Records contained in a dataset:
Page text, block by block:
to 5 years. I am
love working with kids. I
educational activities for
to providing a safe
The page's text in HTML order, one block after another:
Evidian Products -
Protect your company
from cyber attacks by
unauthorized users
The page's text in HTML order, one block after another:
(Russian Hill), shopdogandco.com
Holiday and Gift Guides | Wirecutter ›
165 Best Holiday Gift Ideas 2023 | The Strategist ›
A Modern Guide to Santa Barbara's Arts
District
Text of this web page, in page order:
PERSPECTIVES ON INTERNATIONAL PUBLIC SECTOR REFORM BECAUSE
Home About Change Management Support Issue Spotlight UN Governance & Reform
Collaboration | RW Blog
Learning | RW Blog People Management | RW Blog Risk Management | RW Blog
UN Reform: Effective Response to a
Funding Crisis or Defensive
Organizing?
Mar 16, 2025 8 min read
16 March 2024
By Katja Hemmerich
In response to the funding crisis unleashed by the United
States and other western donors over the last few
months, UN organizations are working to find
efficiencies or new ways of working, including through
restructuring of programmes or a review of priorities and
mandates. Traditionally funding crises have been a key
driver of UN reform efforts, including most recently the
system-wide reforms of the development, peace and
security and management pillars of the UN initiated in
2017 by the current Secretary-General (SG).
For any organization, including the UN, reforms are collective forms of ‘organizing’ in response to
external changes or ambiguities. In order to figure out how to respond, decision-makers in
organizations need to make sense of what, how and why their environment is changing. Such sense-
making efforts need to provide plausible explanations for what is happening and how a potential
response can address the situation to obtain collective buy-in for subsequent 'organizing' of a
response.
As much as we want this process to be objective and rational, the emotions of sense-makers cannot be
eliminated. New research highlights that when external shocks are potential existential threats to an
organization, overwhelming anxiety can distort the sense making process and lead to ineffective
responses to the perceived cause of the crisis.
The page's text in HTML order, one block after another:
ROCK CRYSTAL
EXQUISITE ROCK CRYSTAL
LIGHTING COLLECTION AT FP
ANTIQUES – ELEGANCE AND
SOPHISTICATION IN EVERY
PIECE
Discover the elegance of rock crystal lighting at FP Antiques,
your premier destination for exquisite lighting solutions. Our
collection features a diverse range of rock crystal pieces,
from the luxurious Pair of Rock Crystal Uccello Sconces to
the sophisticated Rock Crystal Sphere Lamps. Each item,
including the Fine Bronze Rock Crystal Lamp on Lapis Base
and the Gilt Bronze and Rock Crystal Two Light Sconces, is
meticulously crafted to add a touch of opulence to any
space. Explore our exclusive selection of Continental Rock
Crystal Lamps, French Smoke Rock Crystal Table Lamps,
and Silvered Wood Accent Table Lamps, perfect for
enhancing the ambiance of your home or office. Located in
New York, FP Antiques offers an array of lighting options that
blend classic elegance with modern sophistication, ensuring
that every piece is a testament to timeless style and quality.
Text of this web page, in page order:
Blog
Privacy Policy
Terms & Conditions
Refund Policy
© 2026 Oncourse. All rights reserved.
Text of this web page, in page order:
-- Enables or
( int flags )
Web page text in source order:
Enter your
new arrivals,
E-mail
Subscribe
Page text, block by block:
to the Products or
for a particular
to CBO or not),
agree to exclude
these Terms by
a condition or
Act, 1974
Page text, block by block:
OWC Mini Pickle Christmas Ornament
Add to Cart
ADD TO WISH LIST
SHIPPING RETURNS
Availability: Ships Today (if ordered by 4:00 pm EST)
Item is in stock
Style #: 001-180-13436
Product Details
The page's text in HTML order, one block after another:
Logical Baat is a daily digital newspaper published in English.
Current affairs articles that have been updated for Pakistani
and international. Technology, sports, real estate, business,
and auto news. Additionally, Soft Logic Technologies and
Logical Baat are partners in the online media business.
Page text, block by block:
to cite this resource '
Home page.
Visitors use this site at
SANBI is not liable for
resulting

Instructions for the task:
The output must consist solely of the lines from the first line of the records through the line containing "unauthorized users", reproduced exactly.

Task solution:
Page text, block by block:
to 5 years. I am
love working with kids. I
educational activities for
to providing a safe
The page's text in HTML order, one block after another:
Evidian Products -
Protect your company
from cyber attacks by
unauthorized users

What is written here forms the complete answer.